Geographically, Victoria Falls sits right at the centre of the SADC region, and has become one of the top destinations for international travellers to Africa. All things considered, it is perhaps fitting that a conference of Southern African tourism ministers should take place here in this iconic destination.

To open the event, the Minister of State for Matebeleland Province in Zimbabwe, The Honourable C. Matema, welcomed all the ministers to the mighty Victoria Falls, one of the Seven Natural Wonders of the World, and urged his colleagues to spare a moment out of their busy schedules and visit the falls. “I promise you that you will have quite a memorable experience at the falls,” he urged.


Zimbabwe Minister of Tourism and Hospitality Industry, Walter Mzembi (MP), in his official opening speech, said that the decision to hold the meeting in the great Victoria Falls was informed by the very obvious reason that this World Wonder, the only one there is in this part of the world, is a natural tourist resource shared by the SADC. “I hear that some of you have been to this wonder”, he said, “and that you were covered by its refreshing and cascading smoke that blesses and cleanses all. You all stand blessed, all of you.”

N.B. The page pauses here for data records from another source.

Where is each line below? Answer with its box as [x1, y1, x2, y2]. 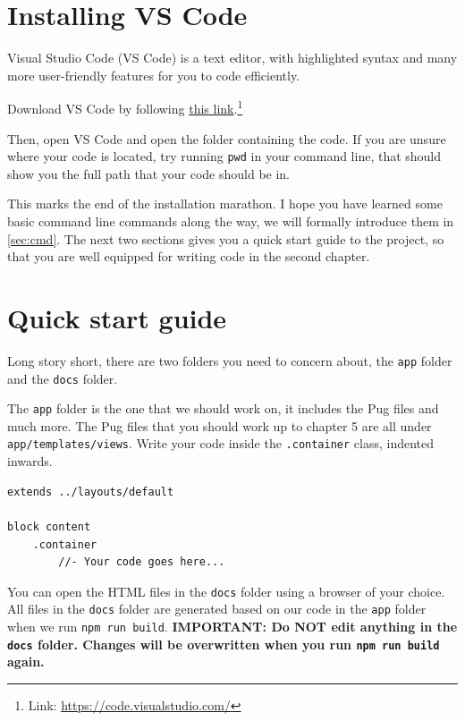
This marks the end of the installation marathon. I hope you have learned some [7, 194, 443, 213]
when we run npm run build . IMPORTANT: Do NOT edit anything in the [7, 617, 458, 635]
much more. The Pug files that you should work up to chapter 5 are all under [7, 416, 432, 435]
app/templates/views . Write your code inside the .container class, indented [7, 434, 435, 453]
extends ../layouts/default [7, 485, 174, 498]
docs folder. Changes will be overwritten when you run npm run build [7, 634, 440, 653]
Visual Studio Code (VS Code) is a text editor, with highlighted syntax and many [7, 48, 458, 67]
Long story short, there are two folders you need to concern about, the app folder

He went on to point out that many regions of the world are facing challenges of socio-political instability including terrorism, and are therefore, not as attractive to tourists as the SADC region. “This is an opportune moment for our region to take advantage of its competitive edge on the continent,” he said. And increase its contribution to the growing global market share from the current 4% of the World’s global arrivals of 1.087 billion, according to the UNWTO report of 2013, to double digit levels by 2020.”

For SADC to effectively exploit these global opportunities, he said, it is necessary that the region pool its resources to create economies of scale.

He identified the trend of developing Regional Tourism Blocks in Africa. “Other regions in all the continents of the world are establishing these regional tourism blocks and creating conducive environments for ease of doing business and cross-border movement of tourists and citizens.” A case in point is the East African Community (EAC), which has moved with speed to implement a regional common visa, a strategy that the SADC has considered for some time.

Other important initiatives are to include accessibility infrastructure development, including expansion and modernisation of regional airports and airlines; active private sector involvement and participation; and integrating Southern Africa into a single but multifaceted Regional Destination and Tourist Brand.


The mayor of Victoria Falls, Counsellor S. Mpofu, ended the talks with a vote of thanks. He said that the artificial borders existing between Southern African countries are meant for human beings only because of sovereignty reasons. “Wild animals do not recognise these artificial boundaries, they travel from one country to the other every moment of their lives, and therefore, they belong to us all. In-order to ensure their safety, he said, we have to jointly carry out certain programs together, harmonise our policies and reach out to each other as neighbouring countries and indeed as SADC.”